Anarchism is not a single ideology but rather a tradition that encompasses a variety of belief systems and practices, united by a belief that the state is coercive, exploitative, and destructive, and by advocacy on behalf of non-hierarchical organisational forms and mutual aid. Anarchism is anti-authoritarian: whereas ideologies such as Marxism and feminism oppose particular forms of power, anarchists oppose power as such, including capitalism, the state, organised religion and patriarchy, which they see as interwoven with one another. Accordingly, anarchism questions the conventional wisdom produced by these forms of power, including ideas about universality, and pursues pluralism and multiplicity in the epistemic and aesthetic domains. "Anarchy", for anarchists, means a society without rulers, but not one without order.

The roots of anarchist criminology lie in the critiques of law and legality formulated by classical anarchists including Mikhail Bakunin, Alexander Berkman, Emma Goldman, William Godwin, Peter Kropotkin, Pierre-Joseph Proudhon and Max Stirner, each of whom envisioned forms of social order that would, in the absence of the state, maximise individual freedom and encourage self-organisation. Kropotkin developed an expansive account of the sociology of law, in which he argued that aspects of existing legal structures serve primarily to protect the wealthy or to protect the state, and was among the first criminologists to examine crime's social causes. Kropotkin argued that law, especially law protecting private property and the state, was to blame for sustaining criminality and generating social pathologies. Rather than preventing crime, Kropotkin argued that punishment only brings out the worst in people and enhances the power of the state over people's lives. Kropotkin thought that most crime would vanish following the abolition of private property and the replacement of profit and competition by cooperation and human need as society's guiding principles. In this framework, alternative notions of social justice and alternative forms of solidarity would supersede existing structures of criminal justice and the rule of law as tools for mitigating anti-social behaviour.

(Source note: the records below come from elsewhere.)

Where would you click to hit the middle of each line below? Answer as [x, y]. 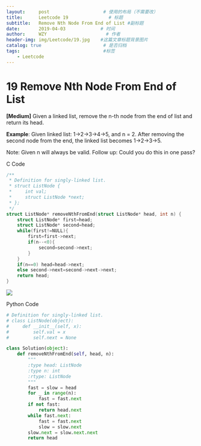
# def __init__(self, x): [44, 326]
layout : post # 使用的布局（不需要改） [82, 12]
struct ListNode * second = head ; [56, 225]
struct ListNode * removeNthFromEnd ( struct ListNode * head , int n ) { [94, 214]
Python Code [23, 304]
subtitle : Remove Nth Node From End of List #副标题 [75, 23]
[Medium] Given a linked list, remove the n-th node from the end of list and [99, 116]
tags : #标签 [61, 51]

Jeff Shantz and Dana M. Williams argue that "grappling with an anarchist criminology means engaging more directly and more fully with the history of anarchist writings on crime and social order", and that Proudhon's work in particular anticipates the insights of left realist criminology, while also transcending it by maintaining a critical attitude toward state power. Shantz and Williams argue that Proudhon's thought is "an antidote to the authoritarian, mythic conceptions of justice presented by social contract theory and mainstream criminology but also the limited and constrained notions of justice posited by statist critical theory and socialism", and a precursor to peacemaking criminology and theories of restorative justice.

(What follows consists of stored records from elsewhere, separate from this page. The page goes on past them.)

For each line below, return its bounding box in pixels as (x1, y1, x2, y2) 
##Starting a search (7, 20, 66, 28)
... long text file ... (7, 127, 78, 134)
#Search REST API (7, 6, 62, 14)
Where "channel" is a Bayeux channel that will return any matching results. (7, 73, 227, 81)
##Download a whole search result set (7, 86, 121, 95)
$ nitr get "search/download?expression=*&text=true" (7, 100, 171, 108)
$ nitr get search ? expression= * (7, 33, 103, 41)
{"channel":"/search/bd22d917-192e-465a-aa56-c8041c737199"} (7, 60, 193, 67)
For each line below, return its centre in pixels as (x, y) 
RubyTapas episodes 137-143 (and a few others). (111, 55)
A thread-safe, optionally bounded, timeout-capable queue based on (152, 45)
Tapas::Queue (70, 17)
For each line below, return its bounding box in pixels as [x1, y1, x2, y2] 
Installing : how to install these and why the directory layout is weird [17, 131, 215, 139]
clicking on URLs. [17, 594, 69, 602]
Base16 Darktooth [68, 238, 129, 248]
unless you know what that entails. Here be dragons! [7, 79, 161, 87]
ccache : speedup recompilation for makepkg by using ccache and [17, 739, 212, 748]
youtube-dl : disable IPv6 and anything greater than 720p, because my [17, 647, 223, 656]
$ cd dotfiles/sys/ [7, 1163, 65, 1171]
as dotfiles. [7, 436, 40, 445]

The anarchist criminologist Jeff Ferrell also identifies the Industrial Workers of the World (IWW), an anarcho-syndicalist trade union, as a precursor of anarchist criminology. In the United States in the early 20th century, the IWW identified "law and order" as a form of power instantiated by the ruling class at the expense of the working class, and developed the tactic of the "on the job strike", in which workers stringently obey rules and regulations in order to slow work. Ferrell argues that criminologists can draw on the anarchist tradition in order to oppose "an increasingly authoritarian social order". Within this framework, anarchist perspectives aid in understanding forms of both authority and resistance.

==Overview==

===Causes of crime===

Anarchist criminologists hold that crime is caused by structures of oppression and domination. Accordingly, their priority is often to critique these structures, with the goal of replacing them, rather than to develop detailed analyses of how they cause crime.

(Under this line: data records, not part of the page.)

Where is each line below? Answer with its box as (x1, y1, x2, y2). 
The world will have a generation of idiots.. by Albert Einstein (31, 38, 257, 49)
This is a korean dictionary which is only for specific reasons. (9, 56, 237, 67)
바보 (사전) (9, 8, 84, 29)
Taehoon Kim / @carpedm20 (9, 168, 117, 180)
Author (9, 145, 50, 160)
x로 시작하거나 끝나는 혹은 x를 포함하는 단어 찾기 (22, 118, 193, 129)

Anarchist criminologists have theorised the law as a "state protection racket", arguing that phenomena such as speed traps and seizure laws are similarly backed by the threat of violence. They argue that these and similar phenomena are a feature of all legal systems—found in democracies as much as in dictatorships—and that their ubiquity indicates that law does not protect from harm, but is itself a form of harm.

Anarchist criminologists also emphasise the "definitional" role of criminal justice systems, through which such systems are empowered to define certain behaviours as criminal, and argue that many acts considered criminal are only deemed so because they are associated with less powerful social groups or with efforts to dislodge existing power structures.

Ferrell argues that anarchist criminology is a critique of the way that human relationships become submerged in, and immobilised by, structures of legal authority. Anarchist criminology contends that law solidifies and reproduces existing structures of power, thereby placing limitations on possible social relations and exacerbating crime and violence.

===Approach to the discipline===

Anarchist criminology argues that the state is not politically neutral, and that criminology cannot be neutral either. Within this framework, anarchist criminologists argue that while much criminology takes the side of the powerful, other traditions in criminology side with the oppressed and exploited.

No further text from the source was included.